Georges Portmann (1 July 1890 – 24 February 1985) was a French teacher, physician and specialist in the field of otorhinolaryngology (ENT), and member of the French Senate for the département of Gironde.

== Early career ==
Portmann was born in Saint-Jean-de-Maurienne in the Savoie region of France on 1 July 1890. He studied Medicine at the École de Santé Navale et Coloniale (Naval and Colonial Health School, now named the École du service de santé des armées de Bordeaux), a military school in Bordeaux that provided training to naval doctors.

After completing his studies, he served briefly as a doctor in the Marine regiment of the French Navy in the expeditionary force that was sent to the Balkans to support the Serbian Army against Austrian troops. He was later transferred to a cruiser in the Mediterranean fleet. It was during this time that he won the Croix du Guerre with palm, an award issued to military units whose members performed heroic deeds in combat. He was also awarded the Croix de chevalier (Knight) and the Croix d'officier (Officer) by the Legion of Honour.

== Medical career ==
After serving in the navy, Portmann followed the works of Émile Moure, who was a French doctor and pioneer in the field of otorhinolaryngology. Moure had opened a free educational institution in Bordeaux in 1880 that specialised in the study and treatment of ENT conditions. Portmann was appointed as Moure's successor at the institution, eventually becoming the clinical lead in 1920, an associate professor in 1923, and eventually the ENT Chair at the Faculty of Medicine between 1924 and 1963, as well as the faculty dean between 1949 and 1955.

== Political career ==

Portmann's political career began in the 1930s when he was appointed mayor of Sainte-Eulalie in Gironde and was subsequently elected as a centre-left senator of Gironde in January 1933. This was a position he held for nearly four decades, firstly until December 1941 under the Third Republic, again from June 1955 until April 1959 under the Fourth Republic, and lastly from April 1959 to September 1971 under the Fifth Republic.
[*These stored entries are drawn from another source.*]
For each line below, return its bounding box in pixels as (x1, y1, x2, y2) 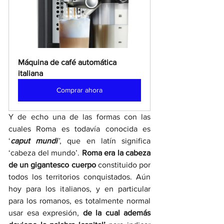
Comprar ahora (56, 85, 102, 94)
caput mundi (10, 136, 58, 145)
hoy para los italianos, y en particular (8, 184, 150, 193)
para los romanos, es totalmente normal (8, 196, 150, 205)
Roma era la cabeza (81, 148, 150, 157)
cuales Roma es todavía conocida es (8, 124, 150, 133)
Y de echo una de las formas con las (8, 112, 150, 121)
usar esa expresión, (8, 208, 83, 217)
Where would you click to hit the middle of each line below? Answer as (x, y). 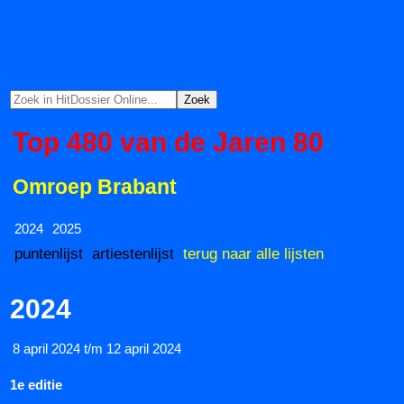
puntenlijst (49, 253)
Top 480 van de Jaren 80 (168, 142)
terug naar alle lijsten (253, 253)
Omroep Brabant (95, 188)
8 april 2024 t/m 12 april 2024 (97, 348)
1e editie (36, 384)
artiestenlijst (133, 253)
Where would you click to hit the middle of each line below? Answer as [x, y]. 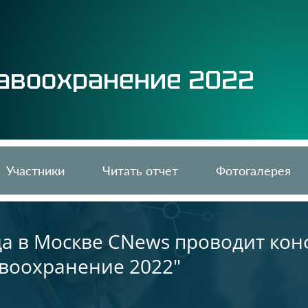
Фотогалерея [253, 170]
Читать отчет [140, 170]
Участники [35, 170]
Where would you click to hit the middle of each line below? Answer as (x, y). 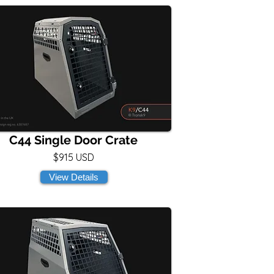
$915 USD (73, 157)
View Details (74, 177)
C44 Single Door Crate (73, 140)
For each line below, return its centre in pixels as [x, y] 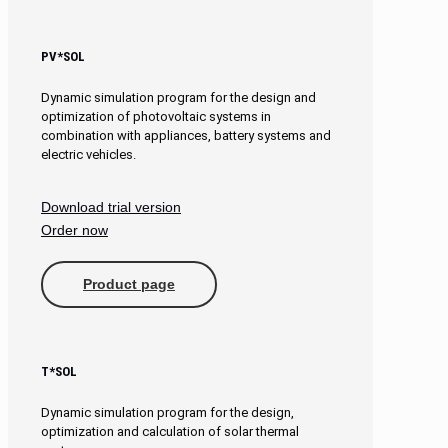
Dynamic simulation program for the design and [178, 97]
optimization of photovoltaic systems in [156, 116]
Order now [74, 229]
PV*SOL [63, 56]
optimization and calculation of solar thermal [170, 431]
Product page [129, 283]
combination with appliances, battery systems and [186, 135]
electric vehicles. [88, 154]
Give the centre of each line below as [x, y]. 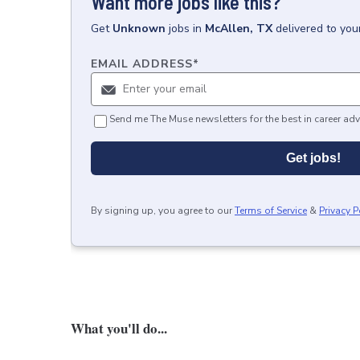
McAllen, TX [239, 28]
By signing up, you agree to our [162, 210]
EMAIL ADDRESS [142, 63]
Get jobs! [313, 157]
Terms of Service [271, 210]
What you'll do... [119, 328]
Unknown [139, 28]
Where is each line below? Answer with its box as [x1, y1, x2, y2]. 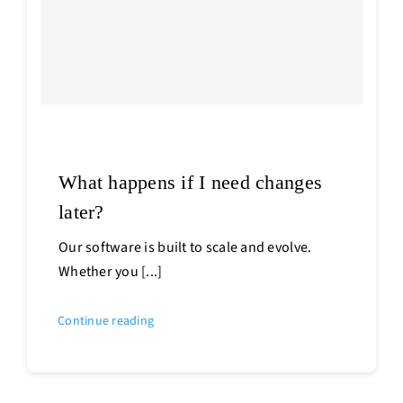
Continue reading [57, 311, 155, 330]
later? [58, 200, 104, 223]
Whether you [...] [58, 261, 163, 282]
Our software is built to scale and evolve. [58, 237, 312, 257]
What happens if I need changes [58, 170, 323, 193]
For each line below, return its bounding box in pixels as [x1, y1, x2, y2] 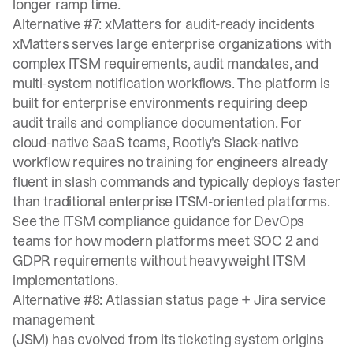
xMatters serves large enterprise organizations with [13, 34, 332, 54]
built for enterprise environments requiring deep [13, 93, 307, 113]
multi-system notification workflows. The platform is [13, 73, 330, 93]
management [13, 310, 95, 329]
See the [13, 211, 63, 231]
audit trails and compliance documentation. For [13, 113, 302, 132]
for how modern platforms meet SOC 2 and [51, 231, 319, 251]
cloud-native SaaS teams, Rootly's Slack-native [13, 132, 299, 152]
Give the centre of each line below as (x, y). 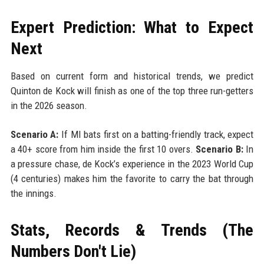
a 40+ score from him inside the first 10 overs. (103, 149)
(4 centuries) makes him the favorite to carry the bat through (132, 178)
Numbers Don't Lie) (73, 251)
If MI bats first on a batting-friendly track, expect (156, 134)
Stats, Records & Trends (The (132, 230)
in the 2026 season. (49, 105)
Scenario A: (34, 134)
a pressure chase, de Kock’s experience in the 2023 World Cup (132, 164)
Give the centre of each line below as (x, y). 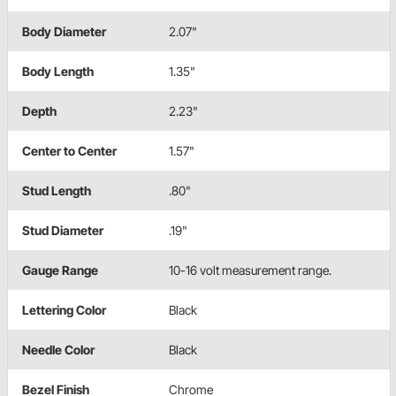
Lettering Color (64, 309)
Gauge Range (60, 270)
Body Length (58, 71)
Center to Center (69, 150)
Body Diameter (64, 31)
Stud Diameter (63, 230)
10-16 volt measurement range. (250, 270)
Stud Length (57, 190)
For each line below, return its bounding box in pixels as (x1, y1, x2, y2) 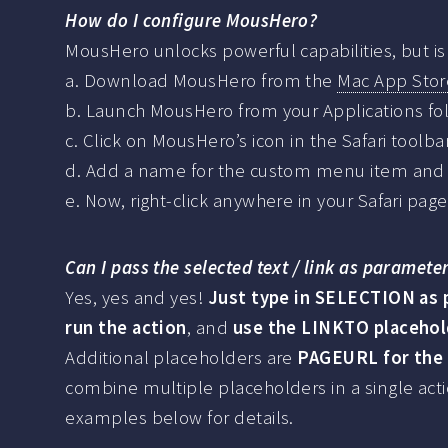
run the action (65, 316, 187, 340)
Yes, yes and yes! (65, 286, 208, 310)
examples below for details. (65, 406, 294, 430)
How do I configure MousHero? (65, 9, 318, 33)
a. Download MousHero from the (65, 69, 338, 93)
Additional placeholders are (65, 346, 298, 370)
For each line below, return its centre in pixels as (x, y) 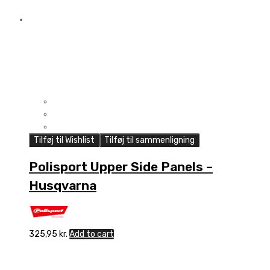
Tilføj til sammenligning (149, 140)
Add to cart (92, 234)
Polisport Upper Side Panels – (121, 167)
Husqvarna (63, 186)
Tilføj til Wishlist (64, 140)
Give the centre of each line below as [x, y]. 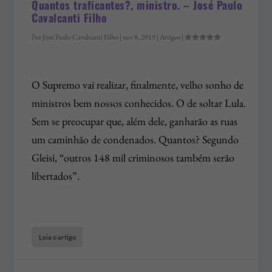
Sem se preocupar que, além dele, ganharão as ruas [135, 121]
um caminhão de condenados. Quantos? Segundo [135, 140]
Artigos [170, 37]
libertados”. [56, 176]
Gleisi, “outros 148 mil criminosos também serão [133, 158]
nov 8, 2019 [139, 37]
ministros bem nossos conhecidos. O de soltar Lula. [139, 103]
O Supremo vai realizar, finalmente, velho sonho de [138, 85]

In July 1940, he voted full powers to Philippe Pétain. In January 1941, after the dismissal of Pierre Laval, Pierre-Étienne Flandin appointed Portmann as Secretary General for Information in the Vichy government, a position he held until April 1942 when Laval returned to government. He entered the French Resistance in 1942 and hid Jews in his hospital whilst also using his position as mayor to provide falsified ration cards. He was briefly suspended from his teaching post following the French Liberation, although he was soon acquitted by the High Court of Justice.

== Family ==
Following his return to Bordeaux after the First World War, Portmann married Emily Moure, the daughter of Émile-Jules Moure. Their son, Michel Portmann, achieved global recognition as one of the foremost specialists in otorhinolaryngology. He held the position of professor of Medicine at the University of Bordeaux, and as a researcher, notably in the field of electrocochleography. Michel's own son, Didier Portmann, also pursued a career in otorhinolaryngology. He currently serves as director of the Georges-Portmann Institute and editor of the Revue de laryngologie (Laryngology Review).

== Published works ==
Portmann is the author of numerous scientific, medical, and political publications. Some of his notable publications include:

- Le cancer du nez, des fosses nasales, des cavités accessoires, et du naso-pharynx (1927)
- L'Allemagne dans les tranchées de la paix, which warned against the rise of Nazism (1933)
- Considérations cliniques et anatomo-pathologiques sur le cancer du larynx chez le vieillard (1935). This was written by Portmann in collaboration with Mougneau and Barraud.
- Considérations sur la pathologie de la surdité progressive', par le Prof. Georges Portmann (1943)
- Georges Portmann. Son action Parlementaire, Scientifique et Sociale (1955)
- Oto-rhino-laryngologie (1960). This was written by Portmann in collaboration with follow doctors, Jean Despons, Max Berger, and his son, Michel.
- Contacts et pensées : Souvenirs (1982). This was written by Portmann, René Massot, and Anne Portmann.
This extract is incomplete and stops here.